Нет сомнения, что Прометей мог дать на все эти рассуждения ясный, точный и определенный ответ, но верно то, что он его не дал, потому что в это самое время путешественники очутились в Лондоне. Там их внимание было привлечено толпой народа, собравшегося около одного частного дома. Боги продрались через толпу, вошли в дом и увидели там на постели человека с огнестрельною раной в груди и уже мертвого; около него лежали двое детей, также убитых. В комнате было много прислуги и несколько чиновников, которые ее расспрашивали, пока полицейский составлял акт.
Прометей. Кто эти несчастные?
Слуга. Мой господин с детьми.
Прометей. Кто-же их убил?
Слуга. Мой господин — всех троих.
Прометей. Ты хочешь сказать — детей и себя?
Слуга. Так точно.
Прометей. Что-же это? Вероятно с ним случилось какое-нибудь великое несчастье?
Слуга. Никакого, насколько мне известно.
Прометей. Но может быть он был беден, унижен, несчастлив в любви?
Слуга. Он был очень богат, и все его уважали; о любви-же он совсем не заботился.
Прометей. Но откуда-же взялось у него такое отчаяние?
Слуга. От скуки, как видно из записки, которую он оставил.
Прометей. А эти судьи что делают?
Слуга. Они справляются, был-ли мой барин сумасшедший или нет, потому что, в случае сумасшествия, его имущество но закону поступает в казну. Наверное объявят сумасшедшим.
Прометей. Но скажи мне, разве у твоего барина не было друга, которому он мог-бы поручить своих детей, вместо того чтоб убивать их?
Слуга. Да, у него был очень близкий друг, которому он и поручил свою собаку {Это — факт.}.
Момус поздравил Прометея с добрыми результатами цивилизации и благами человеческой жизни и уже хотел ему напомнить, что ни одно животное, за исключением человека, не убивает добровольно и от скуки ни себя, ни своих детей, во Прометей предупредил его и не желая видеть остальных частей света, заплатил ему заклад.
VIII.
Физик и Метафизик.
Физик. Eureca! Eureca!
Метафизик. Что? Что ты нашел?
Физик. Искусство долго жить.
Метафизик. А что это за книга у тебя в руках?
Физик. В ней я объясняю свое открытие, вследствие которого люди будут жить долго, а я буду жить по крайней мере вечно, т. е. приобрету бессмертную славу.
Метафизик. Послушай, сделай так: возьми свинцовый ящичек, запри в него свою книгу, закопай в землю и заметь хорошенько то место, чтоб можно было прийти и открыть твое сочинение, когда люди изобретут искусство жить счастливо.
Физик. А до тех пор?
Метафизик. До тех пор оно ни к чему не годно. Я уважал-бы твою книгу более, если-бы она, напротив, учила мало жить.

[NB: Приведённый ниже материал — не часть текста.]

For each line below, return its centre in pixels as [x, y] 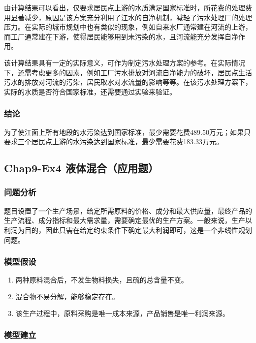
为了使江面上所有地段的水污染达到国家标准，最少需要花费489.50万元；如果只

Физик. Но эта наука давно известна, и люди в совершенстве умеют пользоваться ея правилами.
Метафизик. Во всяком случае, я уважаю ее более твоей.
Физик. Почему?
Метафизик. Потому что если жизнь бедна счастием, то лучше сократить ее.
Физик. Ну, нет: жизнь сама по себе благо, и каждый из нас естественно желает и любит ее.
Метафизик. Так думают люди, но они ошибаются, как ошибается толпа, полагая, что цвета составляют качества предметов, между тем как они — качество света. Человек не желает и не любит ничего, кроме собственного счастия; если он любит жизнь, то настолько, насколько она служит ему средством для приобретения счастья, так что, собственно говоря, он любит счастие, а не жизнь, хотя часто приписывает жизни ту любовь, которую питает к счастию. Что любовь людей к жизни не составляет необходимой принадлежности их природы, видно из того, что в древние времена множество людей добровольно выбирали смерть, имея полную возможность жить, как и в наше время многие желают смерти, а иные и убивают себя собственной рукою. Этого не могло-бы случиться, если-бы любовь к жизни являлась коренным свойством человеческой природы. Любовь-же к собственному счастию до такой степени натуральна во всяком живом существе, что мир разрушится, прежде чем кто-нибудь перестанет питать ее так или иначе. Если по твоему жизнь — благо сама по себе, докажи мне это физически или философски. Что до меня, я согласен, что жизнь счастливая, без всякого сомнения — благо, но как счастливая, а не как жизнь: несчастная жизнь — зло, пропорциональное количеству несчастья; но доказано, что в природе, по крайней мере в человеческой, жизнь и несчастье неразлучны. Отсюда сам выводи что следует.